RECORDS FOR PROCESSING:
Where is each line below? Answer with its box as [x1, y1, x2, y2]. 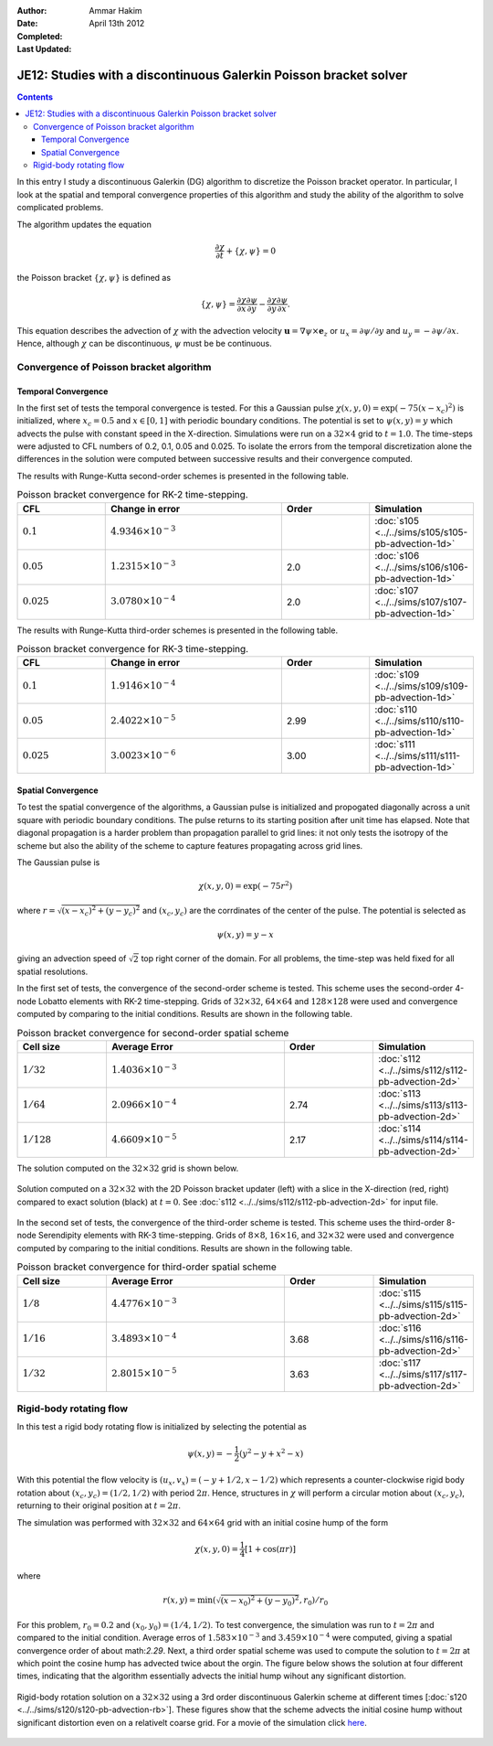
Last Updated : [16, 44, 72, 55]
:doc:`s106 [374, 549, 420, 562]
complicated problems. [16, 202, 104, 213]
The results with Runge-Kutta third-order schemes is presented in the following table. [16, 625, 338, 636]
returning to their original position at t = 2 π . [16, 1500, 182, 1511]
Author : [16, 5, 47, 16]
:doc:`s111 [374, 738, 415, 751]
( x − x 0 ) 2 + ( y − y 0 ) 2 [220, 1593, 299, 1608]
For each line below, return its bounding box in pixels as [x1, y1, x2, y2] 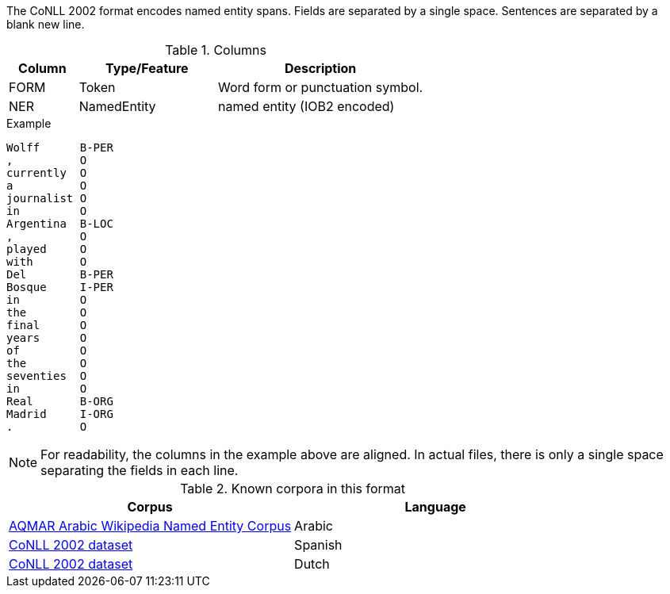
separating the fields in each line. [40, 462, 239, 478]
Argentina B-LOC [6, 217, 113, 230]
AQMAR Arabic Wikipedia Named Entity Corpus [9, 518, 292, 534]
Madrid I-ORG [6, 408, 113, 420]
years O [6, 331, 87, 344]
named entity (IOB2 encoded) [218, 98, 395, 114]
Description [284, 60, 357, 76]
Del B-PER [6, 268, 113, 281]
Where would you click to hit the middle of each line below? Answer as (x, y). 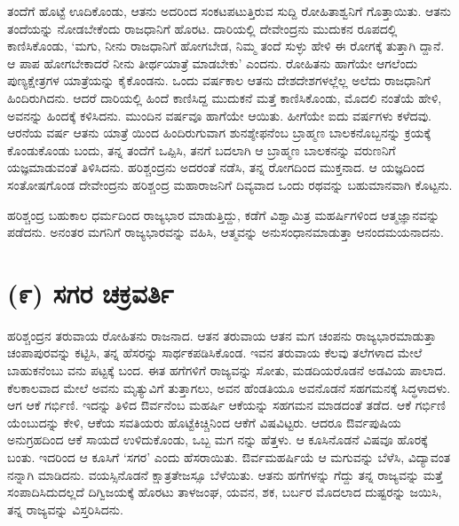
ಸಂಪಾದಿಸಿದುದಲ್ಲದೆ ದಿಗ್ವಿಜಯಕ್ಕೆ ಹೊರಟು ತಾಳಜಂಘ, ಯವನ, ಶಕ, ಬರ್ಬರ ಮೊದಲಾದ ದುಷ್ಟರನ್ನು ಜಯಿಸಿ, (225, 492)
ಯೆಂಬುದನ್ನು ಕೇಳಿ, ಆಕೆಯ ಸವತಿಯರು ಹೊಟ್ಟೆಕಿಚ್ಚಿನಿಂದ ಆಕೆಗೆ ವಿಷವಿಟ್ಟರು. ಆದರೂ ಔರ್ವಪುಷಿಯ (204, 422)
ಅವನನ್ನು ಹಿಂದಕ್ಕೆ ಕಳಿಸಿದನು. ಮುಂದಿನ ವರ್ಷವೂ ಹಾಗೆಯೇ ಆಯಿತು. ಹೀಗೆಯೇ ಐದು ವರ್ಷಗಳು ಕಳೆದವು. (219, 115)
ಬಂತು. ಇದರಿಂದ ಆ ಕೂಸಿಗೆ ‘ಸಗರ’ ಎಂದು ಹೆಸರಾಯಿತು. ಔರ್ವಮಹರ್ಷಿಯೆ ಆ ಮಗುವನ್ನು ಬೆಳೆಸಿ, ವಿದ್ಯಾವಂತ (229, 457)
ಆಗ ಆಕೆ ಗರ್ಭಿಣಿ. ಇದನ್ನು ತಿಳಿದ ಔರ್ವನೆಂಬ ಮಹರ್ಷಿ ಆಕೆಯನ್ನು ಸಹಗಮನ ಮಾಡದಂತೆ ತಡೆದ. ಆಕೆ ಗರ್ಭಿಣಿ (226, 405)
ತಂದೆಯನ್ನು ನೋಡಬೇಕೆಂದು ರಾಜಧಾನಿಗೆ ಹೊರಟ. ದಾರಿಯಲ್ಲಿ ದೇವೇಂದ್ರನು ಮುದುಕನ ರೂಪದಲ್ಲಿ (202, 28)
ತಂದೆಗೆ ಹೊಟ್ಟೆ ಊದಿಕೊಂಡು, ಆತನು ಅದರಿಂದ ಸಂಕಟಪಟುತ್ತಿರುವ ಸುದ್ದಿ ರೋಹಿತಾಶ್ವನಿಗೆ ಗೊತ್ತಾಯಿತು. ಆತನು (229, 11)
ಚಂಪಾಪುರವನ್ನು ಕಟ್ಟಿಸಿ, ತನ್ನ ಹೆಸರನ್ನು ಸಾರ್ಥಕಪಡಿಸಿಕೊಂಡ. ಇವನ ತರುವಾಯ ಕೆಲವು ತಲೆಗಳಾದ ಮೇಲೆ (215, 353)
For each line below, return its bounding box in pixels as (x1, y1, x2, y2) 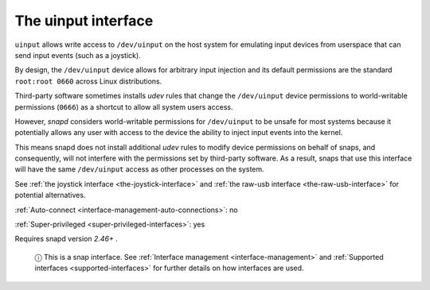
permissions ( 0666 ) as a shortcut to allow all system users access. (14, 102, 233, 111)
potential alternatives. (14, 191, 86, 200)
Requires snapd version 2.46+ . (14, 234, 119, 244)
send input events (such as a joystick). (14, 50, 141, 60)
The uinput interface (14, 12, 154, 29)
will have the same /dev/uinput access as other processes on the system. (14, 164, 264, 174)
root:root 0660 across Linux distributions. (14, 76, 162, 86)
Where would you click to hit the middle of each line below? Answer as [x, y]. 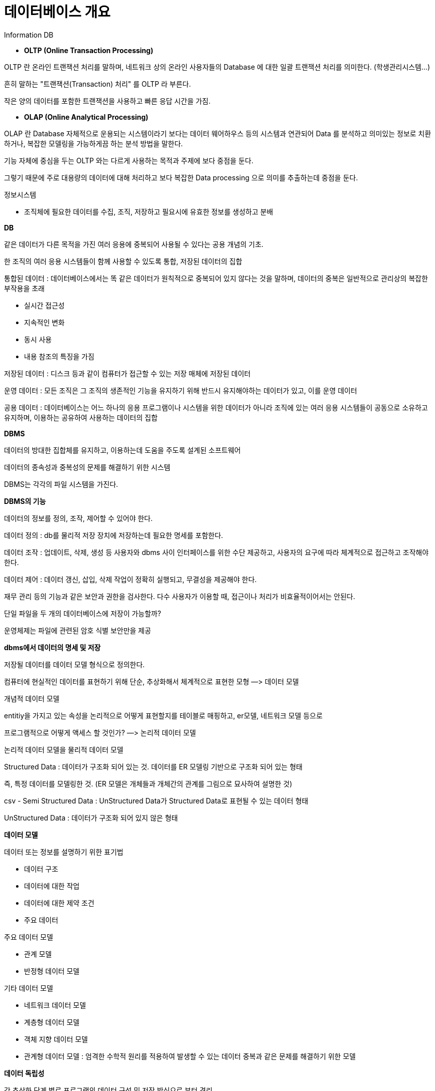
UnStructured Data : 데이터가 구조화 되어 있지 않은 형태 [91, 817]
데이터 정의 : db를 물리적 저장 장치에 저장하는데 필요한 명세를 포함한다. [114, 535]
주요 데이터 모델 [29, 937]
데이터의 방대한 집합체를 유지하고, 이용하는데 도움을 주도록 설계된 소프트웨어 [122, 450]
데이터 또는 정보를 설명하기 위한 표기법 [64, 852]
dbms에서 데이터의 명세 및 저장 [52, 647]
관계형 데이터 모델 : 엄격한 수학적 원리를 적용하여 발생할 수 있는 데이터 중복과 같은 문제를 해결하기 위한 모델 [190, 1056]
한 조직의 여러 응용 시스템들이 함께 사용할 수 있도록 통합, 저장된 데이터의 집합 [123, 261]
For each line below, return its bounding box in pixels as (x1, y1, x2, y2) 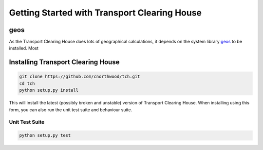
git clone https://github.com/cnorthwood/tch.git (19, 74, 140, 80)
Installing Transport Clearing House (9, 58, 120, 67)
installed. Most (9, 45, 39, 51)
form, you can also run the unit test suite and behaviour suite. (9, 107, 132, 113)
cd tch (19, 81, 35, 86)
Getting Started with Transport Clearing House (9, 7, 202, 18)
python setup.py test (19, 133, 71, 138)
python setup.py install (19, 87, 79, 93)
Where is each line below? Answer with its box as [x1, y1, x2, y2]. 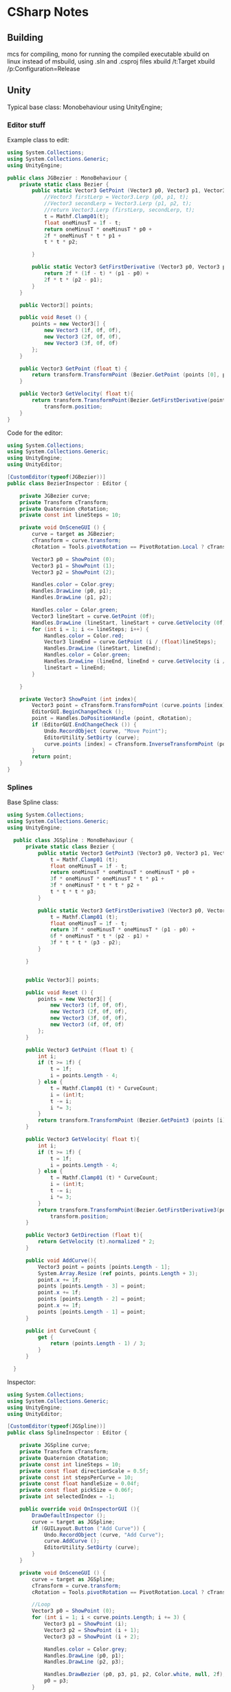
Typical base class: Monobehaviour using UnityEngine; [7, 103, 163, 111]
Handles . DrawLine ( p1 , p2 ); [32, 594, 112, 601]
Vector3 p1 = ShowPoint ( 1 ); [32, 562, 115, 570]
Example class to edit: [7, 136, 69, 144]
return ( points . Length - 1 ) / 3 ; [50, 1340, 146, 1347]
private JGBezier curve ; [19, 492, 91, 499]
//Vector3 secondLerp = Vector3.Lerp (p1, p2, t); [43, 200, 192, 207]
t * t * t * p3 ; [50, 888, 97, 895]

PROBLEM DESCRIPTION:
Count every line in the data where the string "access" occurs. Give nothing except the number.

OUTPUT FOR THIS TASK:
2